WORK ORDER:
In the data below, find the line containing "Install requirements: (18, 68, 103, 80)", then set down that line and every later line up to and including the line containing "We use troposphere", exactly.

INPUT FOR THIS TASK:
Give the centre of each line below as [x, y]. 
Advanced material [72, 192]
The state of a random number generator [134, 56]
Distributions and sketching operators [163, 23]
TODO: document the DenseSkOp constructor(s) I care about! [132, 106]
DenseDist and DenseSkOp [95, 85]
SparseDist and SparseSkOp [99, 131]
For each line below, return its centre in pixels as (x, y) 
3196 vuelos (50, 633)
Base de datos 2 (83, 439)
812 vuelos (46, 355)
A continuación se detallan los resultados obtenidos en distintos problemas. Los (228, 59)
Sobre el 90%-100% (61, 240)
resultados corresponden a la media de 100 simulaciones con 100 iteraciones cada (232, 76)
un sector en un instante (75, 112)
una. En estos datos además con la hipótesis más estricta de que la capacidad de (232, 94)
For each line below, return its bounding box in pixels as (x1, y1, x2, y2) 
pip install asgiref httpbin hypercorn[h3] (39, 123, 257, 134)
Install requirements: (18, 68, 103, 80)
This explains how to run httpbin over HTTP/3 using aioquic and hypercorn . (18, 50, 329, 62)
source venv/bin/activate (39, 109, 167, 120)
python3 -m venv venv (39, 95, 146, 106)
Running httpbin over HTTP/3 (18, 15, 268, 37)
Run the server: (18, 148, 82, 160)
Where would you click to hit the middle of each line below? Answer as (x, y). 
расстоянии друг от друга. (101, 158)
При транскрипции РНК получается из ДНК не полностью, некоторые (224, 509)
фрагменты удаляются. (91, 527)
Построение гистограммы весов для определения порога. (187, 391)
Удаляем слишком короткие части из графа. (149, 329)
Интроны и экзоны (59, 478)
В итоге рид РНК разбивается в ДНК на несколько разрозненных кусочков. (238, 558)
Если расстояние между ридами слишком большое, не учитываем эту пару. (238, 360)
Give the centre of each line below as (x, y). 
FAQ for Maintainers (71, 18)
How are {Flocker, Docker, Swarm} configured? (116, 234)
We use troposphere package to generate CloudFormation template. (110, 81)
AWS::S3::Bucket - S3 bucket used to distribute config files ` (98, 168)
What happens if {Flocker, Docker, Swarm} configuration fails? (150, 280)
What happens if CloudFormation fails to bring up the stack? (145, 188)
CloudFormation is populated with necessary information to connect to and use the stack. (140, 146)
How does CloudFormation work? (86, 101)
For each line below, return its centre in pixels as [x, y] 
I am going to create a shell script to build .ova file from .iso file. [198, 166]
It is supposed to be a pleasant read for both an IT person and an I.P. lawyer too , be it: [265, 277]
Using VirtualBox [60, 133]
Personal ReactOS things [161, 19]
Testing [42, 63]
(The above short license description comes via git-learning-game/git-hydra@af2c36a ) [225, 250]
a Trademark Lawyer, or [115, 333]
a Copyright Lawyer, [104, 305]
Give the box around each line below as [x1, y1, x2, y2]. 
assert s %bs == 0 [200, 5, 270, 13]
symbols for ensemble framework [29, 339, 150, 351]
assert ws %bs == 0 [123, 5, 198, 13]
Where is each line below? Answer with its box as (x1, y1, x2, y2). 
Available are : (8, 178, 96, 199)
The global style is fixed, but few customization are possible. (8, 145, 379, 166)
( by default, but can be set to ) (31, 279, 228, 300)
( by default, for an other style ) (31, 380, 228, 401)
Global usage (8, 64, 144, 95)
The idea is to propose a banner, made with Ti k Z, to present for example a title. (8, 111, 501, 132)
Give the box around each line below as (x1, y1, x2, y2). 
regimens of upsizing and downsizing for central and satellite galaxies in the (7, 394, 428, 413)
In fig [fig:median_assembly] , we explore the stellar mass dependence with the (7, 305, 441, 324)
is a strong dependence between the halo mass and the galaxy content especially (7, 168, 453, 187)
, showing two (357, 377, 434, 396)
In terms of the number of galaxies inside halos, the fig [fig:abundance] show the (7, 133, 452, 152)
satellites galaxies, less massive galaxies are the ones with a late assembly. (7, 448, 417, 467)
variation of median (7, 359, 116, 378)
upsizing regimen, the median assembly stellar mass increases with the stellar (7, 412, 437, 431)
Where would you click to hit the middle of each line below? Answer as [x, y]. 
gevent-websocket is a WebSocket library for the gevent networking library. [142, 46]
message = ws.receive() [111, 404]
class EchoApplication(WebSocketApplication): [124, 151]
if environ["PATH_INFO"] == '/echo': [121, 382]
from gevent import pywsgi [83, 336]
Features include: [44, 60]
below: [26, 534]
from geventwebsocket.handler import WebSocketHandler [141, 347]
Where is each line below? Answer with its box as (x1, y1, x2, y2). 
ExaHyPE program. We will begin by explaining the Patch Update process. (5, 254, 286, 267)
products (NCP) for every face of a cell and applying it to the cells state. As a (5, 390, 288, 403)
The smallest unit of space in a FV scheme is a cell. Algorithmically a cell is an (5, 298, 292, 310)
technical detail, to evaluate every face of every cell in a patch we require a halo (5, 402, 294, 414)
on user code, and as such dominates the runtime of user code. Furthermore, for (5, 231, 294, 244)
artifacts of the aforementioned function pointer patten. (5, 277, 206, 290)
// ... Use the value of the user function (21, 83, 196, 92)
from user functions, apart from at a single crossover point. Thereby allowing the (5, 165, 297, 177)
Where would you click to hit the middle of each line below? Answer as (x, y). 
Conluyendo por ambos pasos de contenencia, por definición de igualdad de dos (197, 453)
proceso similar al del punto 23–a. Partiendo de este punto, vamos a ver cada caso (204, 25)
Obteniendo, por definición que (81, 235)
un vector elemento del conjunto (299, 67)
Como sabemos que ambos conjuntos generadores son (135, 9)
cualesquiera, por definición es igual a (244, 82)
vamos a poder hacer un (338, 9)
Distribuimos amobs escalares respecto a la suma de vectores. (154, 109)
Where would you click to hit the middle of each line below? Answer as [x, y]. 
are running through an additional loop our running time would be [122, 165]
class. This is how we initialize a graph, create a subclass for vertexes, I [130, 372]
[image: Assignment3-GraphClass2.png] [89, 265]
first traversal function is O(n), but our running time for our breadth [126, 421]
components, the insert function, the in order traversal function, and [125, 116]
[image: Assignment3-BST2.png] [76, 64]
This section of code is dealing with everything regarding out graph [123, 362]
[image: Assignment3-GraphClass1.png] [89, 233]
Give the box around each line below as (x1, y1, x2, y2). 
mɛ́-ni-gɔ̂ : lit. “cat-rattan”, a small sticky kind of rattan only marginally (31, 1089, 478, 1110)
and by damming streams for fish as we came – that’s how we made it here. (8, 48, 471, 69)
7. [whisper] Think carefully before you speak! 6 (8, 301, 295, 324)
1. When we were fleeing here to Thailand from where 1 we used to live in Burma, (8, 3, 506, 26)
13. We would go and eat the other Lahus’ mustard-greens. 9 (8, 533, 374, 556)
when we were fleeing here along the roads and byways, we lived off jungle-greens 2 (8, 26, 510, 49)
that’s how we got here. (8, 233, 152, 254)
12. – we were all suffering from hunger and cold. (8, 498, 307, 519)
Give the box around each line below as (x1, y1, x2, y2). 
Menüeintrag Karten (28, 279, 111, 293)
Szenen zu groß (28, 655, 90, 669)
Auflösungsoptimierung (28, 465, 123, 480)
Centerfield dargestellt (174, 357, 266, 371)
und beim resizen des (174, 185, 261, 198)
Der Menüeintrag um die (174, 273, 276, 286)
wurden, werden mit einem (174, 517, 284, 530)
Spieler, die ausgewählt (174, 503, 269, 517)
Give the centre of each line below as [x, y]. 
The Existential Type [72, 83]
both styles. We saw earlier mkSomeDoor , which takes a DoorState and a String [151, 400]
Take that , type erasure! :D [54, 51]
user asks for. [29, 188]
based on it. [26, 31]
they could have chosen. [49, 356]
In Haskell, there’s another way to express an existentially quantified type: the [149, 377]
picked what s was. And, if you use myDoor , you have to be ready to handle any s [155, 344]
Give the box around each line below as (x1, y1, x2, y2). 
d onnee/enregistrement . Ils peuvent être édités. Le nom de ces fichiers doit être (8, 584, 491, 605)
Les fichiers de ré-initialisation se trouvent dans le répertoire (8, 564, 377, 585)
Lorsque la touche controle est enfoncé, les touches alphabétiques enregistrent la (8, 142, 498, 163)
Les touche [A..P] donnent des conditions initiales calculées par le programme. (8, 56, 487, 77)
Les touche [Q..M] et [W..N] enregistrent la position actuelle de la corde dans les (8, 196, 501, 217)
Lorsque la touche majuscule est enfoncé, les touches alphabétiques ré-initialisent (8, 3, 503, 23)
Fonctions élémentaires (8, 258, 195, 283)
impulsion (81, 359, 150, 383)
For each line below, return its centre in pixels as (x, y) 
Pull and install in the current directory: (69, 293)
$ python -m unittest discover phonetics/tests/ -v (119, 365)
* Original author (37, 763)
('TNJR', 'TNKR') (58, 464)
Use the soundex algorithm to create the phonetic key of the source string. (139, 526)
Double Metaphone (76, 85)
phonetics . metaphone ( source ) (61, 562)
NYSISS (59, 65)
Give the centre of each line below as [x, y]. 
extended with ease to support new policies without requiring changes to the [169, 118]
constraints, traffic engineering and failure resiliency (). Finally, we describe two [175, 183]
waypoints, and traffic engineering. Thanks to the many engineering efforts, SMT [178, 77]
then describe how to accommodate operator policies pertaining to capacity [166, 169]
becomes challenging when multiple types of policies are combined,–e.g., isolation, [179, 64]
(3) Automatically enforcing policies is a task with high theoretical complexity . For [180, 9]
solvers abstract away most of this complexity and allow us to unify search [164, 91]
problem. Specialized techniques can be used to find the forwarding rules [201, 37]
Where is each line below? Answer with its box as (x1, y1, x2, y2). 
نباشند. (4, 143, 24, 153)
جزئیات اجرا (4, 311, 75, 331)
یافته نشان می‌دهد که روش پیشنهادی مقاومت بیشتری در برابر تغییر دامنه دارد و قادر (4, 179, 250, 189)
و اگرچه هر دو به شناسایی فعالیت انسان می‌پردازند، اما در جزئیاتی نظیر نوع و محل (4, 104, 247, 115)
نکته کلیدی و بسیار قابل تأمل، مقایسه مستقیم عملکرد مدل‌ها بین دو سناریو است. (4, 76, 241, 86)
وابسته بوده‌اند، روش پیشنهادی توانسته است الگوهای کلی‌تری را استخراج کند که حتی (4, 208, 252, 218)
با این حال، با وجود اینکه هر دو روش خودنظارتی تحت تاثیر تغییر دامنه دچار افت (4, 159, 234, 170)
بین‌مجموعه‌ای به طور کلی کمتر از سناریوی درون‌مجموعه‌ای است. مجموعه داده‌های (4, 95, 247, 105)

RESULT:
Install requirements: (18, 68, 103, 80)
This explains how to run httpbin over HTTP/3 using aioquic and hypercorn . (18, 50, 329, 62)
source venv/bin/activate (39, 109, 167, 120)
python3 -m venv venv (39, 95, 146, 106)
Running httpbin over HTTP/3 (18, 15, 268, 37)
Run the server: (18, 148, 82, 160)
Where would you click to hit the middle of each line below? Answer as (x, y). 
расстоянии друг от друга. (101, 158)
При транскрипции РНК получается из ДНК не полностью, некоторые (224, 509)
фрагменты удаляются. (91, 527)
Построение гистограммы весов для определения порога. (187, 391)
Удаляем слишком короткие части из графа. (149, 329)
Интроны и экзоны (59, 478)
В итоге рид РНК разбивается в ДНК на несколько разрозненных кусочков. (238, 558)
Если расстояние между ридами слишком большое, не учитываем эту пару. (238, 360)
Give the centre of each line below as (x, y). 
FAQ for Maintainers (71, 18)
How are {Flocker, Docker, Swarm} configured? (116, 234)
We use troposphere package to generate CloudFormation template. (110, 81)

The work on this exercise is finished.